**ASSIGNMENT**
Check the records below line by line for the string "toward". Give the number of lines that contain it and nothing else.

**RECORDS FOR THE EXERCISE**
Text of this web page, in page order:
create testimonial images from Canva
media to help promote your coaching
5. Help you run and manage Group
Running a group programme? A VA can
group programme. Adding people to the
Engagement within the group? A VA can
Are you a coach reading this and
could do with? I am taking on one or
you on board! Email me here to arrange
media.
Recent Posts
---
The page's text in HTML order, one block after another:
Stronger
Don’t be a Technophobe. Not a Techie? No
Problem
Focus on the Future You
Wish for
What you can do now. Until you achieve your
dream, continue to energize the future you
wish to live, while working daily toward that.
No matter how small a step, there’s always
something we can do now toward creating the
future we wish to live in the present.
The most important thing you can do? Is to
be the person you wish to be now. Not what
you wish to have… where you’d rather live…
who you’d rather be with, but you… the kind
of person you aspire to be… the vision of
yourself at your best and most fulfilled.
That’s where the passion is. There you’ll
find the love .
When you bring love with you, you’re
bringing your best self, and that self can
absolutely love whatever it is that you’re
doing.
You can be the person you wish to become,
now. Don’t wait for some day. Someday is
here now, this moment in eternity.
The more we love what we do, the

**TASK RESULT**
2